銀は納得してくれたのか腕を組んでうんうんと頷いてくれている。

 

「相変わらず須美ほどではないにしろ突っ走るんだから。ハルヤは」

 

「悪い」

 

「謝らなくても大丈夫だよ。とりあえず……はい」

 

 銀が一つの携帯端末をアタッシュケースから取り出して、俺に手渡した。

 

「アタシが偉そうに言うのもなんだけど、須美のこと任せた!」

 

 俺は携帯端末を受け取ると、銀に大きく頷いた。

 

 

 

 

 

「壁まで来たのはいいけど、よく考えたら割りかし自分勝手な行動してるなあ……」

 

 外と内との境界線に立って独り言つ。夜なので暗くて視界が悪い。気をつけて行こう。とは言っても一歩進めば地獄のような光景なのだが。覚悟を決めて俺は足を一歩前に踏み出した。

 

「おおう。相変わらず酷い光景」

 

 そんな凄まじい光景に見惚れるのもほどほどにして俺は携帯端末を見る。レーダーには東郷美森の文字があった。

 

「記憶はあってた…のはいいんだけど。

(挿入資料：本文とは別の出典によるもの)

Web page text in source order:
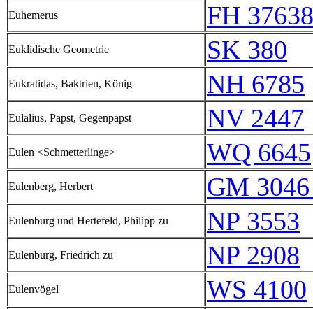
Euhemerus FH
Euklidische Geometrie SK 380
Eukratidas, Baktrien, König NH 6785
Eulalius, Papst, Gegenpapst NV 2447
Eulen <Schmetterlinge> WQ 6645
Eulenberg, Herbert GM
Eulenburg und Hertefeld, Philipp zu NP 3553
Eulenburg, Friedrich zu NP 2908
Eulenvögel WS 4100
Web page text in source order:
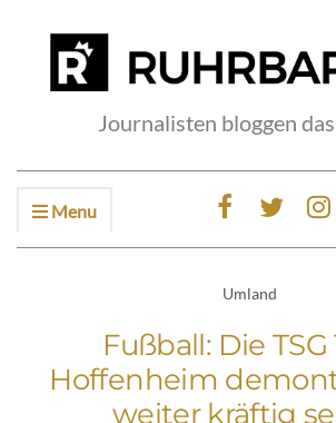
Journalisten bloggen
Menu
Umland
Fußball: Die TSG
Hoffenheim
weiter kräftig
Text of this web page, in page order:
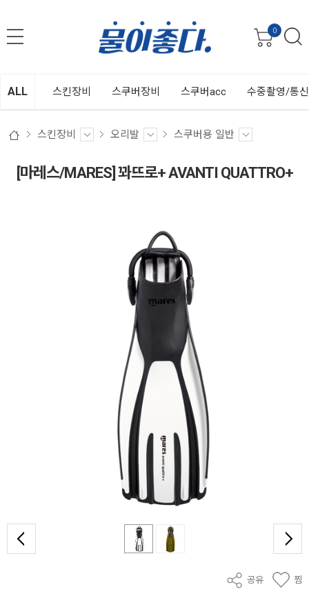
0
ALL 스킨장비 스쿠버장비 스쿠버acc 수중촬영/통
스킨장비 오리발 스쿠버용 일반
[마레스/MARES] 꽈뜨로+ AVANTI QUATTRO+
공유 찜
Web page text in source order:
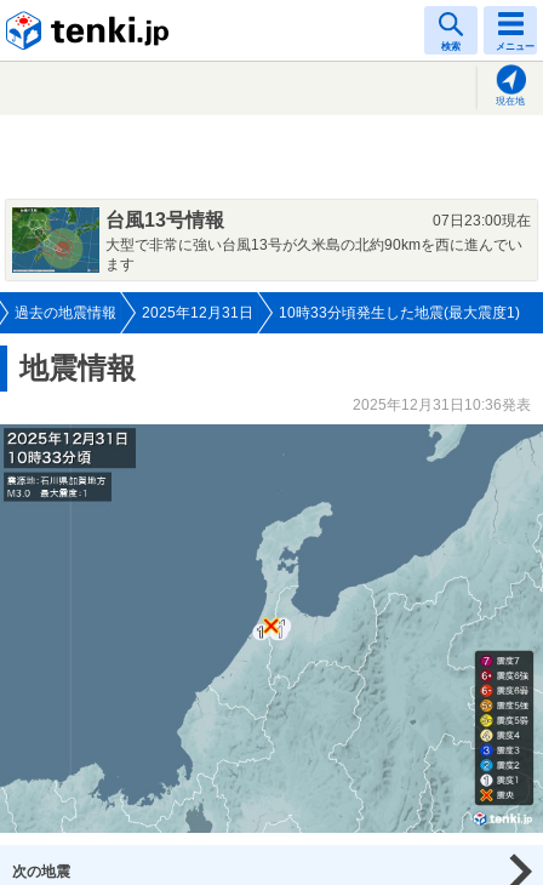
検索 メニュー
現在地
台風13号情報
07日23:00現在
大型で非常に強い台風13号が久米島の北約90kmを西に進んでい
ます
過去の地震情報 2025年12月31日 10時33分頃発生した地震(最大震度1)
地震情報
2025年12月31日10:36発表
次の地震
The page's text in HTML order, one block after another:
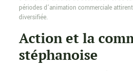
périodes d’animation commerciale
diversifiée.
Action et la
stéphanoise
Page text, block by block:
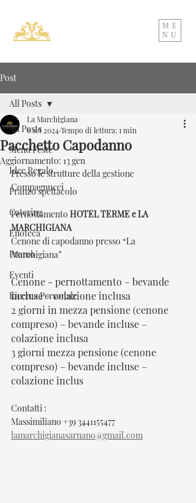
ME
NU
Post
All Posts
Menu Feste
Idee Regalo
Pranzo spettacolo
Catering
Enoteca
Promo
Eventi
Ricerca Personale
All Posts
Pacchetto Capodanno
La Marchigiana
6 set 2024Tempo di lettura: 1 min
Aggiornamento: 13 gen
Presso le strutture della gestione
Compagnucci
Pernottamento HOTEL TERME e LA
MARCHIGIANA
Cenone di capodanno presso “La
Marchigiana”
Cenone - pernottamento – bevande
incluse – colazione inclusa
2 giorni in mezza pensione (cenone
compreso) – bevande incluse –
colazione inclusa
3 giorni mezza pensione (cenone
compreso) – bevande incluse –
colazione inclus
Contatti :
Massimiliano +39 3441155477
lamarchigianasarnano@gmail.com
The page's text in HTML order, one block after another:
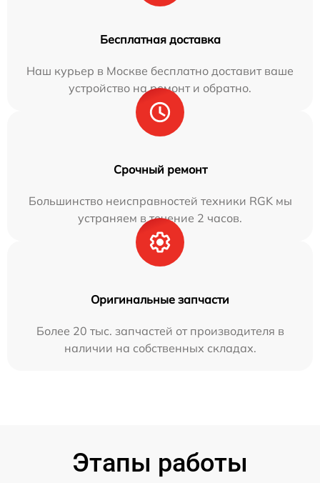
Бесплатная доставка
Наш курьер в Москве бесплатно доставит ваше
устройство на ремонт и обратно.
Срочный ремонт
Большинство неисправностей техники RGK мы
устраняем в течение 2 часов.
Оригинальные запчасти
Более 20 тыс. запчастей от производителя в
наличии на собственных складах.
Этапы работы
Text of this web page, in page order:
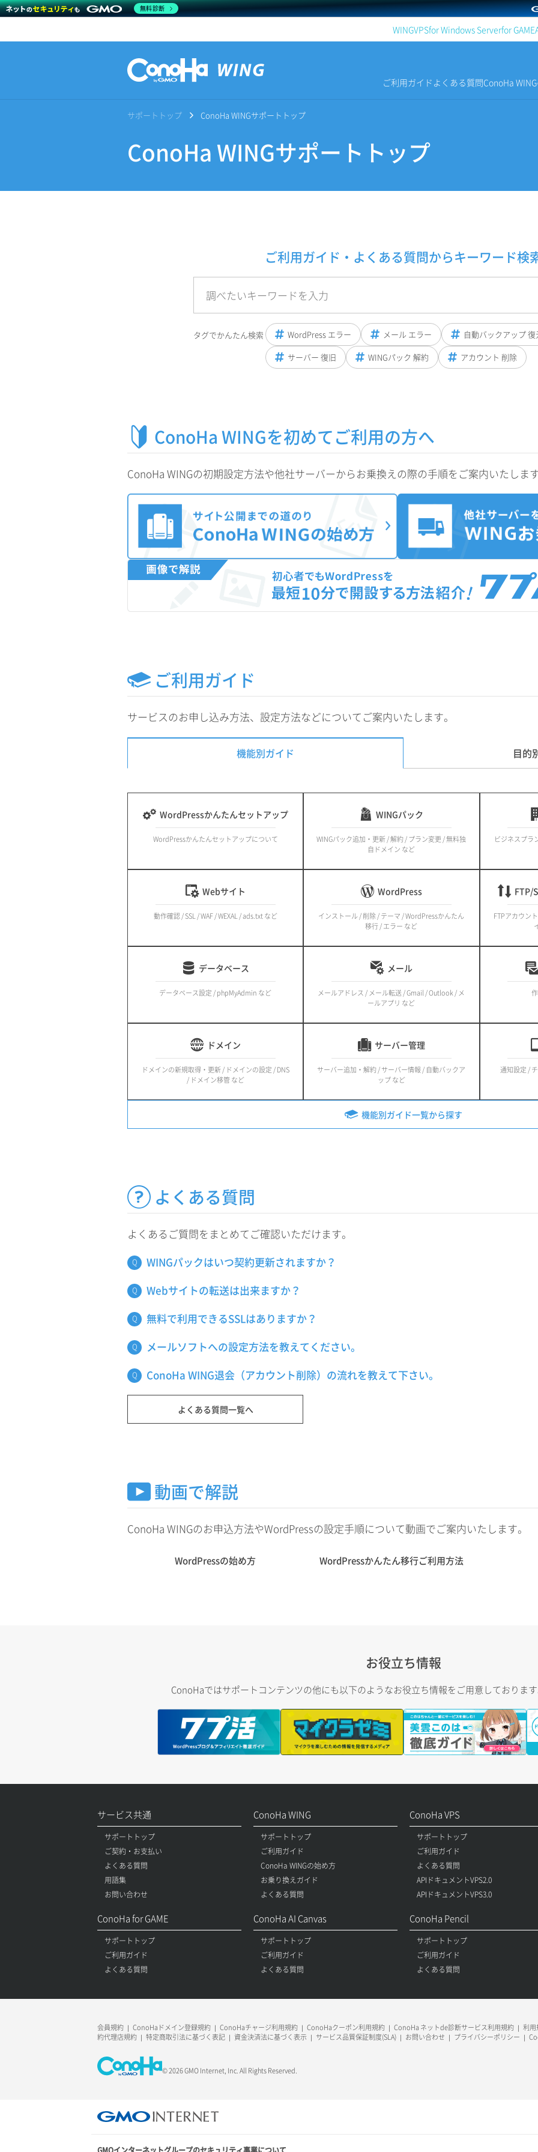
WINGVPSfor Windows Serverfor GAME
ご利用ガイド よくある質問ConoHa
サポートトップ ConoHa WINGサポートトップ
ConoHa WINGサポートトップ
ご利用ガイド・よくある質問からキーワード検
タグでかんたん検索 WordPress エラー メール エラー
自動バックアップ 復
サーバー 復旧
WINGパック 解約 アカウント 削除
ConoHa WINGを初めてご利用の方へ
ConoHa WINGの初期設定方法や他社サーバーからお乗換えの際の手順をご案内いたしま
ご利用ガイド
サービスのお申し込み方法、設定方法などについてご案内いたします。
機能別ガイド 目的
WordPressかんたんセットアップ
WordPressかんたんセットアップについて
WINGパック
WINGパック追加・更新 / 解約 / プラン変更 / 無料独
自ドメイン など
ビジネスプラ
Webサイト
動作確認 / SSL / WAF / WEXAL / ads.txt など
WordPress
インストール / 削除 / テーマ / WordPressかんたん
移行 / エラー など
FTP/
FTPアカウン
データベース
データベース設定 / phpMyAdmin など
メール
メールアドレス / メール転送 / Gmail / Outlook / メ
ールアプリ など
ドメイン
ドメインの新規取得・更新 / ドメインの設定 / DNS
/ ドメイン移管 など
サーバー管理
サーバー追加・解約 / サーバー情報 / 自動バックア
ップ など
通知設定 /
機能別ガイド一覧から探す
よくある質問
よくあるご質問をまとめてご確認いただけます。
WINGパックはいつ契約更新されますか？
Webサイトの転送は出来ますか？
無料で利用できるSSLはありますか？
メールソフトへの設定方法を教えてください。
ConoHa WING退会（アカウント削除）の流れを教えて下さい。
よくある質問一覧へ
動画で解説
ConoHa WINGのお申込方法やWordPressの設定手順について動画でご案内いたします。
WordPressの始め方 WordPressかんたん移行ご利用方法
お役立ち情報
ConoHaではサポートコンテンツの他にも以下のようなお役立ち情報をご用意しておりま
サービス共通
サポートトップ
ご契約・お支払い
よくある質問
用語集
お問い合わせ
ConoHa WING
サポートトップ
ご利用ガイド
ConoHa WINGの始め方
お乗り換えガイド
よくある質問
ConoHa VPS
サポートトップ
ご利用ガイド
よくある質問
APIドキュメントVPS2.0
APIドキュメントVPS3.0
ConoHa for GAME
サポートトップ
ご利用ガイド
よくある質問
ConoHa AI Canvas
サポートトップ
ご利用ガイド
よくある質問
ConoHa Pencil
サポートトップ
ご利用ガイド
よくある質問
会員規約 ConoHaドメイン登録規約 ConoHaチャージ利用規約 ConoHaクーポン利用規約 ConoHa ネットde診断サービス利用規約
利用
約代理店規約
特定商取引法に基づく表記 資金決済法に基づく表示 サービス品質保証制度(SLA) お問い合わせ プライバシーポリシー
© 2026 GMO Internet, Inc. All Rights Reserved.
無料診断
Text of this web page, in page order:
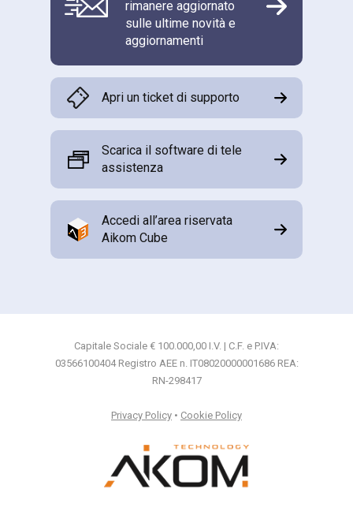
rimanere aggiornato
sulle ultime novità e
aggiornamenti
Apri un ticket di supporto
Scarica il software di tele
assistenza
Accedi all’area riservata
Aikom Cube
Capitale Sociale € 100.000,00 I.V. | C.F. e P.IVA:
03566100404 Registro AEE n. IT08020000001686 REA:
RN-298417
Privacy Policy • Cookie Policy
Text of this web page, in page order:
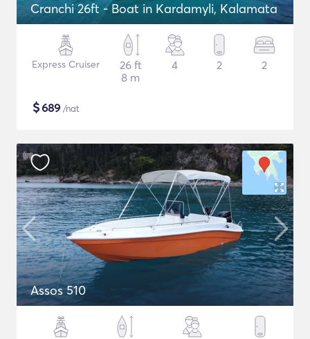
Cranchi 26ft - Boat in Kardamyli, Kalamata
Express Cruiser
26 ft
8 m
4 2 2
$689 /nat
Assos 510
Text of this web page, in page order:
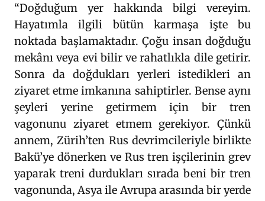
“Doğduğum yer hakkında bilgi vereyim.
Hayatımla ilgili bütün karmaşa işte bu
noktada başlamaktadır. Çoğu insan doğduğu
mekânı veya evi bilir ve rahatlıkla dile getirir.
Sonra da doğdukları yerleri istedikleri an
ziyaret etme imkanına sahiptirler. Bense aynı
şeyleri yerine getirmem için bir tren
vagonunu ziyaret etmem gerekiyor. Çünkü
annem, Zürih’ten Rus devrimcileriyle birlikte
Bakü’ye dönerken ve Rus tren işçilerinin grev
yaparak treni durdukları sırada beni bir tren
vagonunda, Asya ile Avrupa arasında bir yerde
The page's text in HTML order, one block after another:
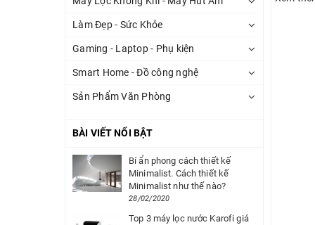
Làm Đẹp - Sức Khỏe
Gaming - Laptop - Phụ kiện
Smart Home - Đồ công nghệ
Sản Phẩm Văn Phòng
BÀI VIẾT NỔI BẬT
Bí ẩn phong cách thiết kế
Minimalist. Cách thiết kế
Minimalist như thế nào?
28/02/2020
Top 3 máy lọc nước Karofi giá
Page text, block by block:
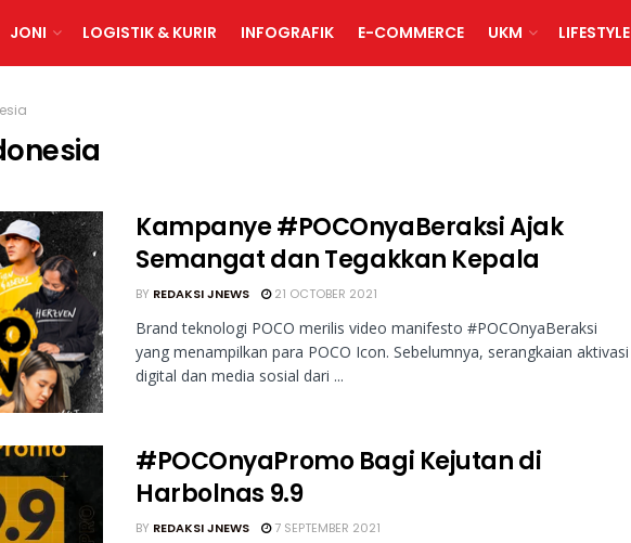
JONI LOGISTIK & KURIR INFOGRAFIK E-COMMERCE UKM LIFESTYLE
Kampanye #POCOnyaBeraksi Ajak
Semangat dan Tegakkan Kepala
BY REDAKSI JNEWS 21 OCTOBER 2021
Brand teknologi POCO merilis video manifesto #POCOnyaBeraksi
yang menampilkan para POCO Icon. Sebelumnya, serangkaian aktivasi
digital dan media sosial dari ...
#POCOnyaPromo Bagi Kejutan di
Harbolnas 9.9
BY REDAKSI JNEWS 7 SEPTEMBER 2021
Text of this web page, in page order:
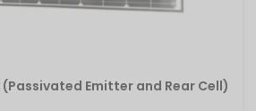
(Passivated Emitter and Rear Cell)
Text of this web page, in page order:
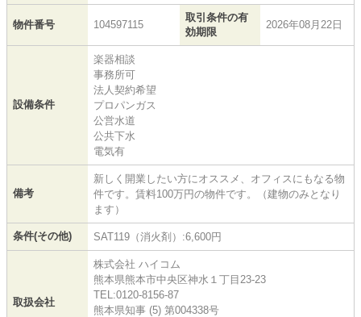
物件番号 104597115
取引条件の有
効期限
2026年08月22日
設備条件
楽器相談
事務所可
法人契約希望
プロパンガス
公営水道
公共下水
電気有
備考
新しく開業したい方にオススメ、オフィスにもなる物
件です。賃料100万円の物件です。（建物のみとなり
ます）
条件(その他) SAT119（消火剤）:6,600円
取扱会社
株式会社 ハイコム
熊本県熊本市中央区神水１丁目23-23
TEL:0120-8156-87
熊本県知事 (5) 第004338号
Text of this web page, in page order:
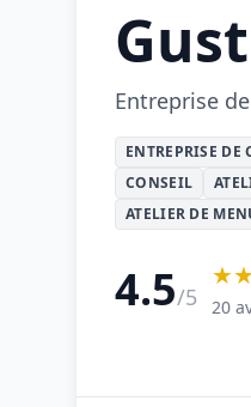
Entreprise
ENTREPRISE DE
CONSEIL
ATELIER DE
4.5/5 20
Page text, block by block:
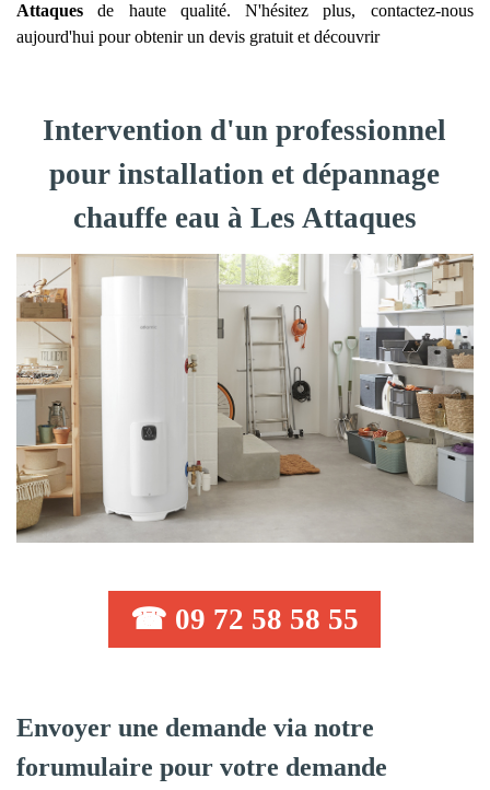
Attaques de haute qualité. N'hésitez plus, contactez-nous
aujourd'hui pour obtenir un devis gratuit et découvrir
Intervention d'un professionnel
pour installation et dépannage
chauffe eau à Les Attaques
☎ 09 72 58 58 55
Envoyer une demande via notre
forumulaire pour votre demande
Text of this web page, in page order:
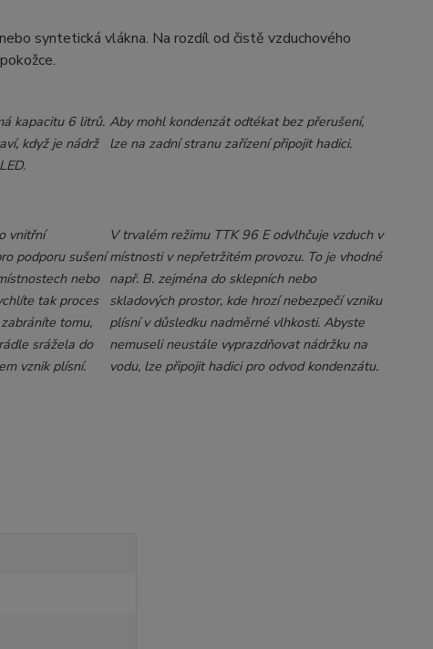
syntetická vlákna. Na rozdíl od čistě vzduchového
kapacitu 6 litrů.
když je nádrž
Aby mohl kondenzát odtékat bez přerušení,
lze na zadní stranu zařízení připojit hadici.
vnitřní
podporu sušení
nebo
tak proces
tomu,
srážela do
vznik plísní.
V trvalém režimu TTK 96 E odvlhčuje vzduch v
místnosti v nepřetržitém provozu. To je vhodné
např. B. zejména do sklepních nebo
skladových prostor, kde hrozí nebezpečí vzniku
plísní v důsledku nadměrné vlhkosti. Abyste
nemuseli neustále vyprazdňovat nádržku na
vodu, lze připojit hadici pro odvod kondenzátu.
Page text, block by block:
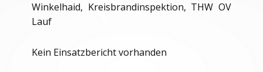
Winkelhaid, Kreisbrandinspektion, THW OV
Lauf
Kein Einsatzbericht vorhanden
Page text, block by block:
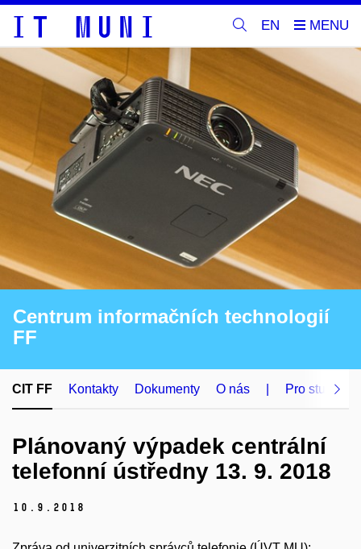
EN
Centrum informačních technologií
FF
CIT FF Kontakty Dokumenty O nás Pro studenty
Plánovaný výpadek centrální
telefonní ústředny 13. 9. 2018
10. 9. 2018
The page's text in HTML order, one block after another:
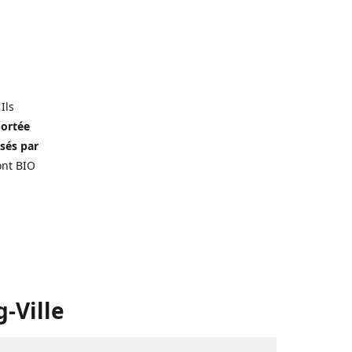
par
BIO
Ville
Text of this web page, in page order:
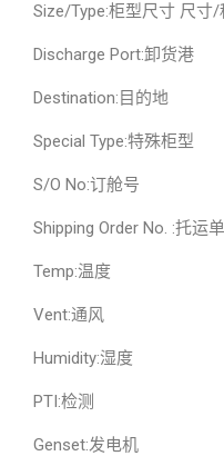
Size/Type:柜型尺寸 尺寸/
Discharge Port:卸货港
Destination:目的地
Special Type:特殊柜型
S/O No:订舱号
Shipping Order No. :托运
Temp:温度
Vent:通风
Humidity:湿度
PTI:检测
Genset:发电机
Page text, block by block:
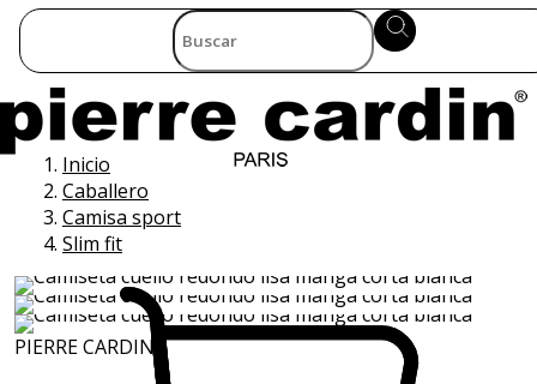
Inicio
Caballero
Camisa sport
Slim fit
PIERRE CARDIN

……あれをどう助けろと言うんだ!?」

 

 確かかなり前だが、一度だけ冗談半分で須美がブラックホールうんぬんと考えた事があったが、何がどうしたらそんな事が現実になると思うのだろうか。

 

「戦略的撤退するしかないじゃない」

 

 あわよくば…なんで考えていたが、俺は諦めて壁の内側に戻った。内側に戻った後に園子に連絡を入れる。

 

「園子、急で悪いけど、全員分の勇者システム明日中に手に入れてくれると助かる」

 

『ハルスケも、もしかしたら同じこと考えてたかもね〜。私も元からそうするつもりだから大丈夫〜。任せて〜」

 

「了解だ。頼んだ」

 

 着々と、東郷美森救出に向けて勇者部は動き出していた。

 

 

 

 歌が聞こえた。

 昔、よく聞いた歌。

 誰が歌ってくれていたのかすら私はもうわからない。

 だけど、とても聞き覚えのある歌。

 それと合わせて軽く撫でられる頭。

 もう私に残された記憶は少ない。

 本能でお父さん、お母さんと言ってはいるが、本当の顔などもう忘れてしまった。

 私は『枝』を見過ぎた。でも、そのおかげで世界は若干ズレつつもいい方向へと向かっていっている。後悔はない。

 だけど、せめて思い出したい。

 一番最初にこちら側に来る際に代償にした大切なもの。

 自分勝手な思いだとはわかっている。だけど、お父さんとお母さんがくれた大切な名前だけでも……。

 

 お願い……。

 

      お願い………。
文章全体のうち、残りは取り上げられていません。